***** Given entries *****

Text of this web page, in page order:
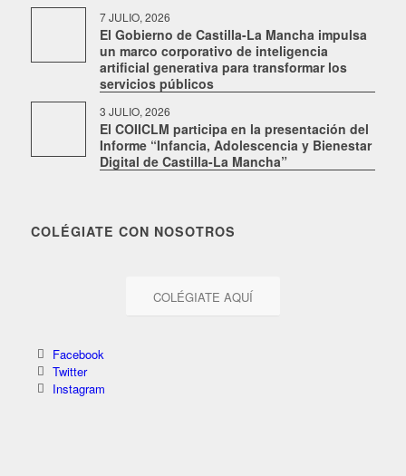
7 JULIO, 2026
El Gobierno de Castilla-La Mancha impulsa
un marco corporativo de inteligencia
artificial generativa para transformar los
servicios públicos
3 JULIO, 2026
El COIICLM participa en la presentación del
Informe “Infancia, Adolescencia y Bienestar
Digital de Castilla-La Mancha”
COLÉGIATE CON NOSOTROS
COLÉGIATE AQUÍ
Facebook
Twitter
Instagram
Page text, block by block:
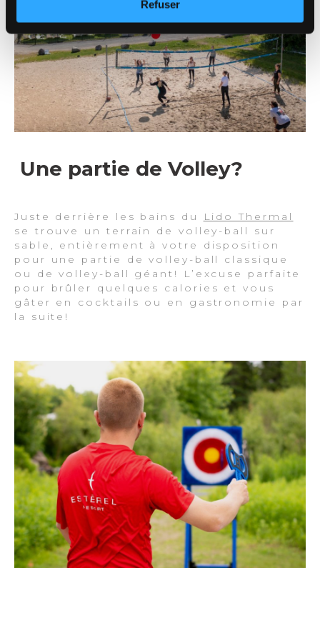
Refuser
Une partie de Volley?
Juste derrière les bains du
Lido Thermal
se trouve un terrain de volley-ball sur
sable, entièrement à votre disposition
pour une partie de volley-ball classique
ou de volley-ball géant! L’excuse parfaite
pour brûler quelques calories et vous
gâter en cocktails ou en gastronomie par
la suite!
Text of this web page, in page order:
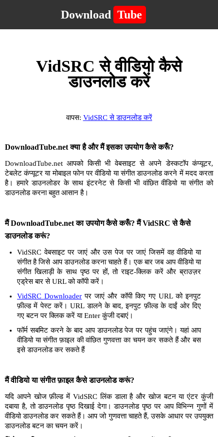
Download Tube
VidSRC से वीडियो कैसे
डाउनलोड करें
वापस: VidSRC से डाउनलोड करें
DownloadTube.net क्या है और मैं इसका उपयोग कैसे करूँ?
DownloadTube.net आपको किसी भी वेबसाइट से अपने डेस्कटॉप कंप्यूटर,
टेबलेट कंप्यूटर या मोबाइल फोन पर वीडियो या संगीत डाउनलोड करने में मदद करता
है। हमारे डाउनलोडर के साथ इंटरनेट से किसी भी वांछित वीडियो या संगीत को
डाउनलोड करना बहुत आसान है।
मैं DownloadTube.net का उपयोग कैसे करूँ? मैं VidSRC से कैसे
डाउनलोड करूं?
VidSRC वेबसाइट पर जाएं और उस पेज पर जाएं जिसमें वह वीडियो या
संगीत है जिसे आप डाउनलोड करना चाहते हैं। एक बार जब आप वीडियो या
संगीत खिलाड़ी के साथ पृष्ठ पर हों, तो राइट-क्लिक करें और ब्राउज़र
एड्रेस बार से URL को कॉपी करें।
VidSRC Downloader पर जाएं और कॉपी किए गए URL को इनपुट
फ़ील्ड में पेस्ट करें। URL डालने के बाद, इनपुट फ़ील्ड के दाईं ओर दिए
गए बटन पर क्लिक करें या Enter कुंजी दबाएं।
फॉर्म सबमिट करने के बाद आप डाउनलोड पेज पर पहुंच जाएंगे। यहां आप
वीडियो या संगीत फ़ाइल की वांछित गुणवत्ता का चयन कर सकते हैं और बस
इसे डाउनलोड कर सकते हैं
मैं वीडियो या संगीत फ़ाइल कैसे डाउनलोड करूं?
यदि आपने खोज फ़ील्ड में VidSRC लिंक डाला है और खोज बटन या एंटर कुंजी
दबाया है, तो डाउनलोड पृष्ठ दिखाई देगा। डाउनलोड पृष्ठ पर आप विभिन्न गुणों में
वीडियो डाउनलोड कर सकते हैं। आप जो गुणवत्ता चाहते हैं, उसके आधार पर उपयुक्त
डाउनलोड बटन का चयन करें।
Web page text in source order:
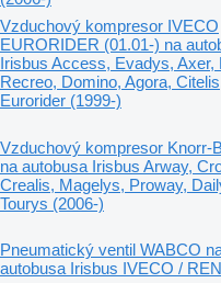
Vzduchový kompresor IVECO
EURORIDER (01.01-) na
Irisbus Access, Evadys, Axer,
Recreo, Domino, Agora,
Eurorider (1999-)
Vzduchový kompresor Knorr-
na autobusa Irisbus Arway,
Crealis, Magelys, Proway,
Tourys (2006-)
Pneumatický ventil WABCO
autobusa Irisbus IVECO /
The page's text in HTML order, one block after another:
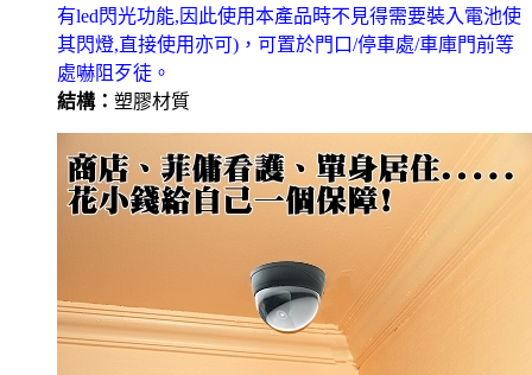
有led閃光功能,因此使用本產品時不見得需要裝入電池使
其閃燈,直接使用亦可)，可置於門口/停車處/車庫門前等
處嚇阻歹徒。
結構： 塑膠材質
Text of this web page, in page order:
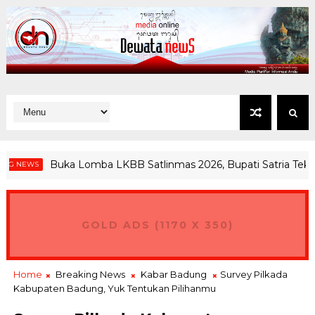
Buka Lomba LKBB Satlinmas 2026, Bupati Satria
GOLD ADS (1170 X 350)
Home Breaking News Kabar Badung
Survey Pilkada
Kabupaten Badung, Yuk Tentukan Pilihanmu
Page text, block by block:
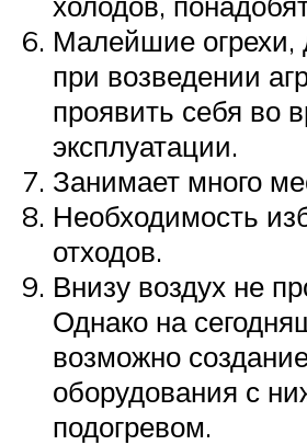
Малейшие
при возведении
проявить себя во
эксплуатации.
Занимает много
Необходимость
отходов.
Внизу воздух не
Однако на
возможно
оборудования с
подогревом.
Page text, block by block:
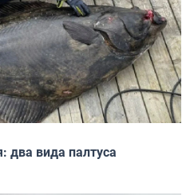
два вида палтуса
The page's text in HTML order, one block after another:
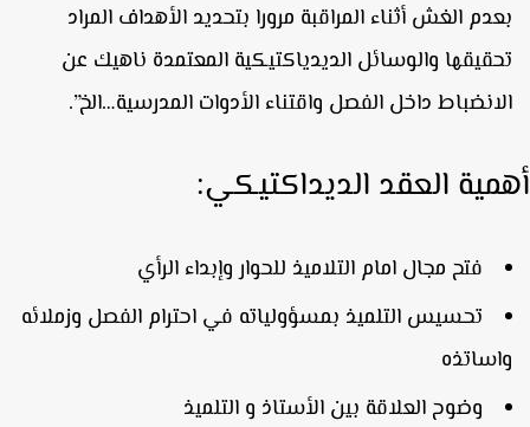
الغش أثناء المراقبة مرورا بتحديد الأهداف المراد
والوسائل الديدياكتيكية المعتمدة ناهيك عن
داخل الفصل واقتناء الأدوات المدرسية…الخ”.
العقد الديداكتيكي:
فتح مجال امام التلاميذ للحوار وإبداء الرأي
تحسيس التلميذ بمسؤولياته في احترام الفصل وزملائه
وضوح العلاقة بين الأستاذ و التلميذ
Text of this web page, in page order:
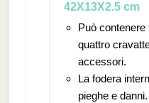
42X13X2.5 cm
Può
quattro
accessori.
La fodera
pieghe e danni.
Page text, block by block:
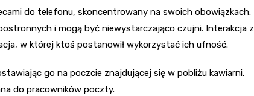
do telefonu, skoncentrowany na swoich obowiązkach.
i mogą być niewystarczająco czujni. Interakcja z
w której ktoś postanowił wykorzystać ich ufność.
go na poczcie znajdującej się w pobliżu kawiarni.
do pracowników poczty.
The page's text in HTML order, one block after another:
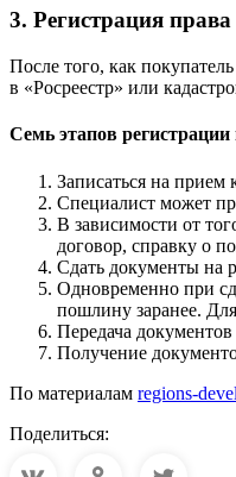
3. Регистрация права
После того, как
в «Росреестр» или
Семь этапов
Записаться на прием
Специалист может
В зависимости от
договор, справку о
Сдать документы на
Одновременно при
пошлину заранее.
Передача
Получение
По материалам regions-
Поделиться:
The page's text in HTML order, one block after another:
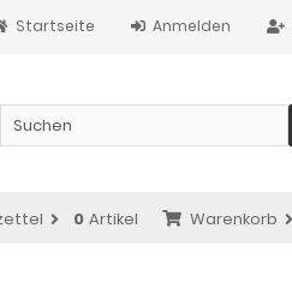
Anmelden
Startseite
Warenkorb
0 Artikel
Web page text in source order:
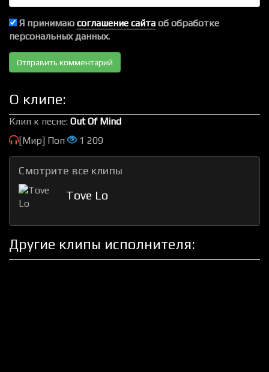
Я принимаю соглашение сайта об обработке
персональных данных.
О клипе:
Клип к песне: Out Of Mind
[Мир] Поп
1 209
Смотрите все клипы
Tove Lo
Другие клипы исполнителя:
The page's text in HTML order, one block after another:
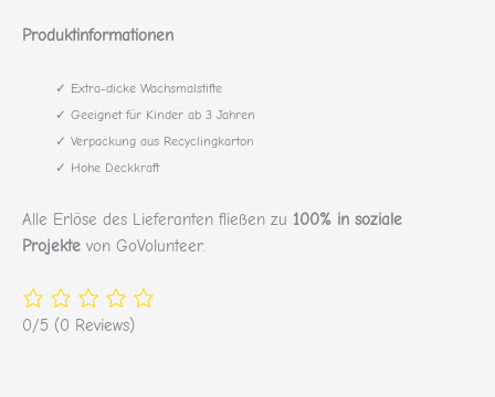
Produktinformationen
✓ Extra-dicke Wachsmalstifte
✓ Geeignet für Kinder ab 3 Jahren
✓ Verpackung aus Recyclingkarton
✓ Hohe Deckkraft
Alle Erlöse des Lieferanten fließen zu 100% in soziale
Projekte von GoVolunteer.
0/5 (0 Reviews)
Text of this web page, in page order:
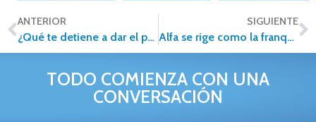
ANTERIOR
¿Qué te detiene a dar el paso? ¡Atrévete a ser empresario!
SIGUIENTE
Alfa se rige como la franquicia inmobiliaria de México
TODO COMIENZA CON UNA
CONVERSACIÓN
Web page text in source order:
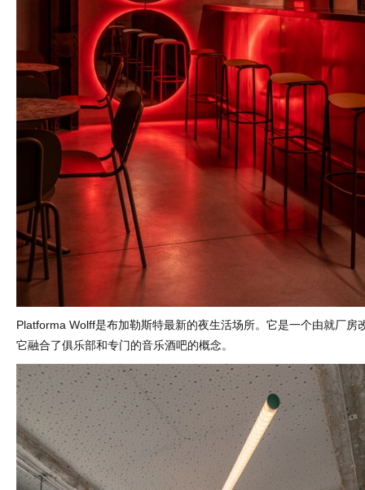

*****

Write out the data exactly, and exclude every picture it holds.

### [Answer to this exercise]
Text of this web page, in page order:
7 JULIO, 2026
El Gobierno de Castilla-La Mancha impulsa
un marco corporativo de inteligencia
artificial generativa para transformar los
servicios públicos
3 JULIO, 2026
El COIICLM participa en la presentación del
Informe “Infancia, Adolescencia y Bienestar
Digital de Castilla-La Mancha”
COLÉGIATE CON NOSOTROS
COLÉGIATE AQUÍ
Facebook
Twitter
Instagram
Page text, block by block:
Refuser
Une partie de Volley?
Juste derrière les bains du
Lido Thermal
se trouve un terrain de volley-ball sur
sable, entièrement à votre disposition
pour une partie de volley-ball classique
ou de volley-ball géant! L’excuse parfaite
pour brûler quelques calories et vous
gâter en cocktails ou en gastronomie par
la suite!
Text of this web page, in page order:
Download Tube
VidSRC से वीडियो कैसे
डाउनलोड करें
वापस: VidSRC से डाउनलोड करें
DownloadTube.net क्या है और मैं इसका उपयोग कैसे करूँ?
DownloadTube.net आपको किसी भी वेबसाइट से अपने डेस्कटॉप कंप्यूटर,
टेबलेट कंप्यूटर या मोबाइल फोन पर वीडियो या संगीत डाउनलोड करने में मदद करता
है। हमारे डाउनलोडर के साथ इंटरनेट से किसी भी वांछित वीडियो या संगीत को
डाउनलोड करना बहुत आसान है।
मैं DownloadTube.net का उपयोग कैसे करूँ? मैं VidSRC से कैसे
डाउनलोड करूं?
VidSRC वेबसाइट पर जाएं और उस पेज पर जाएं जिसमें वह वीडियो या
संगीत है जिसे आप डाउनलोड करना चाहते हैं। एक बार जब आप वीडियो या
संगीत खिलाड़ी के साथ पृष्ठ पर हों, तो राइट-क्लिक करें और ब्राउज़र
एड्रेस बार से URL को कॉपी करें।
VidSRC Downloader पर जाएं और कॉपी किए गए URL को इनपुट
फ़ील्ड में पेस्ट करें। URL डालने के बाद, इनपुट फ़ील्ड के दाईं ओर दिए
गए बटन पर क्लिक करें या Enter कुंजी दबाएं।
फॉर्म सबमिट करने के बाद आप डाउनलोड पेज पर पहुंच जाएंगे। यहां आप
वीडियो या संगीत फ़ाइल की वांछित गुणवत्ता का चयन कर सकते हैं और बस
इसे डाउनलोड कर सकते हैं
मैं वीडियो या संगीत फ़ाइल कैसे डाउनलोड करूं?
यदि आपने खोज फ़ील्ड में VidSRC लिंक डाला है और खोज बटन या एंटर कुंजी
दबाया है, तो डाउनलोड पृष्ठ दिखाई देगा। डाउनलोड पृष्ठ पर आप विभिन्न गुणों में
वीडियो डाउनलोड कर सकते हैं। आप जो गुणवत्ता चाहते हैं, उसके आधार पर उपयुक्त
डाउनलोड बटन का चयन करें।
Web page text in source order:
Vzduchový kompresor IVECO
EURORIDER (01.01-) na
Irisbus Access, Evadys, Axer,
Recreo, Domino, Agora,
Eurorider (1999-)
Vzduchový kompresor Knorr-
na autobusa Irisbus Arway,
Crealis, Magelys, Proway,
Tourys (2006-)
Pneumatický ventil WABCO
autobusa Irisbus IVECO /
The page's text in HTML order, one block after another:
有led閃光功能,因此使用本產品時不見得需要裝入電池使
其閃燈,直接使用亦可)，可置於門口/停車處/車庫門前等
處嚇阻歹徒。
結構： 塑膠材質
Text of this web page, in page order:
Buka Lomba LKBB Satlinmas 2026, Bupati Satria
GOLD ADS (1170 X 350)
Home Breaking News Kabar Badung
Survey Pilkada
Kabupaten Badung, Yuk Tentukan Pilihanmu
Page text, block by block:
Малейшие
при возведении
проявить себя во
эксплуатации.
Занимает много
Необходимость
отходов.
Внизу воздух не
Однако на
возможно
оборудования с
подогревом.
Page text, block by block:
два вида палтуса
The page's text in HTML order, one block after another:
الغش أثناء المراقبة مرورا بتحديد الأهداف المراد
والوسائل الديدياكتيكية المعتمدة ناهيك عن
داخل الفصل واقتناء الأدوات المدرسية…الخ”.
العقد الديداكتيكي:
فتح مجال امام التلاميذ للحوار وإبداء الرأي
تحسيس التلميذ بمسؤولياته في احترام الفصل وزملائه
وضوح العلاقة بين الأستاذ و التلميذ
Text of this web page, in page order:
42X13X2.5 cm
Può
quattro
accessori.
La fodera
pieghe e danni.
Page text, block by block:
do telefonu, skoncentrowany na swoich obowiązkach.
i mogą być niewystarczająco czujni. Interakcja z
w której ktoś postanowił wykorzystać ich ufność.
go na poczcie znajdującej się w pobliżu kawiarni.
do pracowników poczty.
The page's text in HTML order, one block after another:
3. Регистрация права
После того, как
в «Росреестр» или
Семь этапов
Записаться на прием
Специалист может
В зависимости от
договор, справку о
Сдать документы на
Одновременно при
пошлину заранее.
Передача
Получение
По материалам regions-
Поделиться:
The page's text in HTML order, one block after another:
Anmelden
Startseite
Warenkorb
0 Artikel
Web page text in source order:
Я принимаю соглашение сайта об обработке
персональных данных.
О клипе:
Клип к песне: Out Of Mind
[Мир] Поп
1 209
Смотрите все клипы
Tove Lo
Другие клипы исполнителя:
The page's text in HTML order, one block after another:
Produktinformationen
✓ Extra-dicke Wachsmalstifte
✓ Geeignet für Kinder ab 3 Jahren
✓ Verpackung aus Recyclingkarton
✓ Hohe Deckkraft
Alle Erlöse des Lieferanten fließen zu 100% in soziale
Projekte von GoVolunteer.
0/5 (0 Reviews)
Text of this web page, in page order:
ANTERIOR
¿Qué te detiene a dar el paso? ¡Atrévete a ser empresario!
SIGUIENTE
Alfa se rige como la franquicia inmobiliaria de México
TODO COMIENZA CON UNA
CONVERSACIÓN
Web page text in source order:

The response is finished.